Saturday, March 1, 2008

Daniel's Hair Is Fired (Feb.25-29)

This blog is published weekly on Mondays.

Another week in Genoa City is behind us, and we continue to be amused by the minutae of its residents' wonderful and horrible lives. And so, Karen "chicken adobo" Taylor (lose the "chicken" though. Adobo Taylor has a familiar ring to it...) made a special appearance at Indigo, debuting her signature breathy adult contempt-orary songs that once again makes us doubt our devotion to the show. Phyllis' attraction to Nick is diminishing as fast as his bank account (or should we say trust fund). We were also sad to see that Daniel's hair, the object of consistent ridicule, was fired and replaced with the more sensible brown coiffure (his former blonde mess held a special place in our heart, like a shameful but memorable relationship). And finally, Victoria was relieved to find out that she is not indeed friendless with the arrival of her never-talked-about-until-last -week-best-friend-in-the-world, Sabrina.

David Go-Lie-ith.
David Chow finally reveals his unspeakable secret: gambling . And the amount owing? A measly $250,000 dollars. For GCF (Genoa City's Finest)? Mere chump change. And for us? Boring. We were hoping for something a little more interesting, such as a secret affinity for dressing up in women's clothes in conjunction with a serious spending problem, leading to a quarter of a million on a new wardrobe; or better yet, that David is in fact Sheila Carter and that the debt owed is to the South American plastic surgeon who did the cosmetic surgery. But gambling? Pulease.

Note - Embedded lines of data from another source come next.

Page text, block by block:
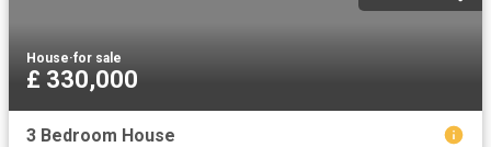
House·for sale
£ 330,000
3 Bedroom House
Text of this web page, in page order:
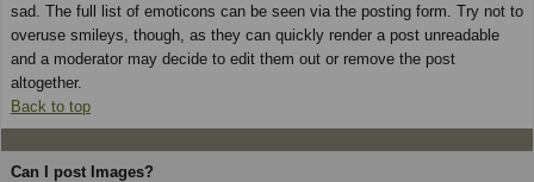
sad. The full list of emoticons can be seen via the posting form. Try not to
overuse smileys, though, as they can quickly render a post unreadable
and a moderator may decide to edit them out or remove the post
altogether.
Back to top
Can I post Images?
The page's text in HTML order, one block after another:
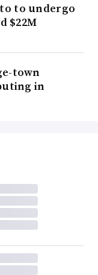
to undergo
$22M
town
in
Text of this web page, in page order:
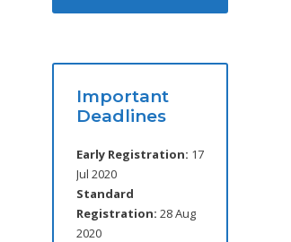
Important
Deadlines
Early Registration: 17
Jul 2020
Standard
Registration: 28 Aug
2020
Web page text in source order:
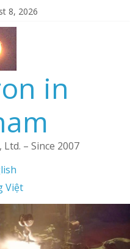
8, 2026
in
– Since 2007
Việt
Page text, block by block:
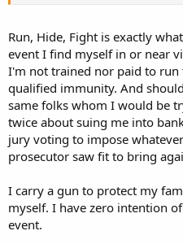
Run, Hide, Fight is exactly
event I find myself in or near
I'm not trained nor paid to
qualified immunity. And
same folks whom I would be
twice about suing me into
jury voting to impose
prosecutor saw fit to bring
I carry a gun to protect my
myself. I have zero intention
event.
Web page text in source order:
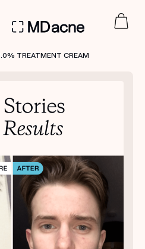
TREATMENT CREAM
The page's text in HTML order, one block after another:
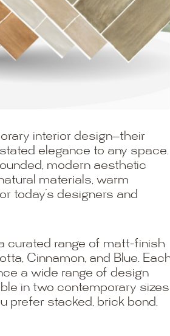
interior design—their
elegance to any space.
modern aesthetic
materials, warm
today’s designers and
curated range of matt-finish
Cinnamon, and Blue.
a wide range of design
in two contemporary sizes
prefer stacked, brick bond,
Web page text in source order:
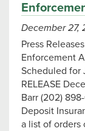
December 27,
Press
Enforcement
Scheduled for
RELEASE
Barr (202)
Deposit
a list of orders
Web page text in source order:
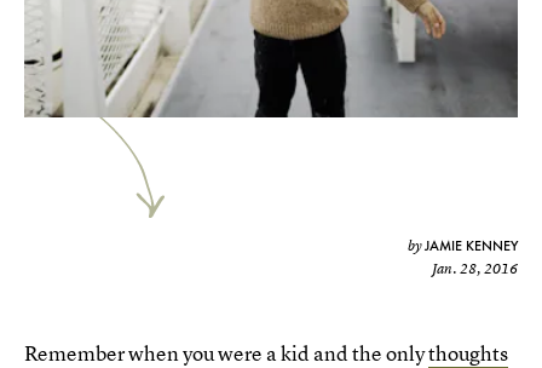
byJAMIE KENNEY
Jan. 28, 2016
Remember when you were a kid and the onlythoughts
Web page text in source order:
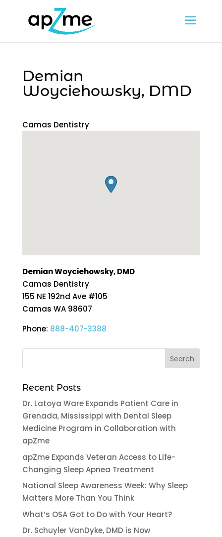
Demian
Woyciehowsky, DMD
Camas Dentistry
Demian Woyciehowsky, DMD
Camas Dentistry
155 NE 192nd Ave #105
Camas WA 98607
Phone: 888-407-3388
Recent Posts
Dr. Latoya Ware Expands Patient Care in
Grenada, Mississippi with Dental Sleep
Medicine Program in Collaboration with
apZme
apZme Expands Veteran Access to Life-
Changing Sleep Apnea Treatment
National Sleep Awareness Week: Why Sleep
Matters More Than You Think
What’s OSA Got to Do with Your Heart?
Dr. Schuyler VanDyke, DMD is Now
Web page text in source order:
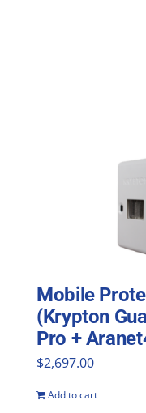
Mobile
(Krypton
Pro +
$2,697.00
Add to cart
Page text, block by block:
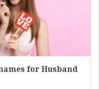
for Husband
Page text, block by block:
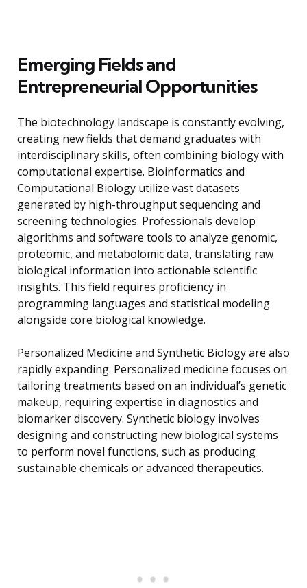
Emerging Fields and
Entrepreneurial Opportunities
The biotechnology landscape is constantly evolving,
creating new fields that demand graduates with
interdisciplinary skills, often combining biology with
computational expertise. Bioinformatics and
Computational Biology utilize vast datasets
generated by high-throughput sequencing and
screening technologies. Professionals develop
algorithms and software tools to analyze genomic,
proteomic, and metabolomic data, translating raw
biological information into actionable scientific
insights. This field requires proficiency in
programming languages and statistical modeling
alongside core biological knowledge.
Personalized Medicine and Synthetic Biology are also
rapidly expanding. Personalized medicine focuses on
tailoring treatments based on an individual’s genetic
makeup, requiring expertise in diagnostics and
biomarker discovery. Synthetic biology involves
designing and constructing new biological systems
to perform novel functions, such as producing
sustainable chemicals or advanced therapeutics.
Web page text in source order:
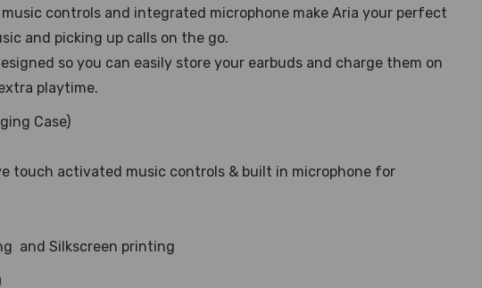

What we feel Nicki should be most concerned about at this point is the fact that David's mouth is far too small for his face.

Restless Style...the new Wallpaper magazine?
Not.
In fact, Wallpaper's founder, Tyler Brule, would be horrified to see the design mess that is now the offices of Restless Style. We were so looking forward to a new set of which us devotees have been so deprived, and the warehouse space looked promising. But the resulting tired palette of black leather with chrome accents complete with a "cargo" elevator cliche was just plain disappointing. The decor looks more suited to a wannabe upscale bachelor pad than a "hip" new magazine. No surprise there that Genoa City's resident half man/half beast, Phyllis Newman, and Restless Style's decorator would have such masculine taste....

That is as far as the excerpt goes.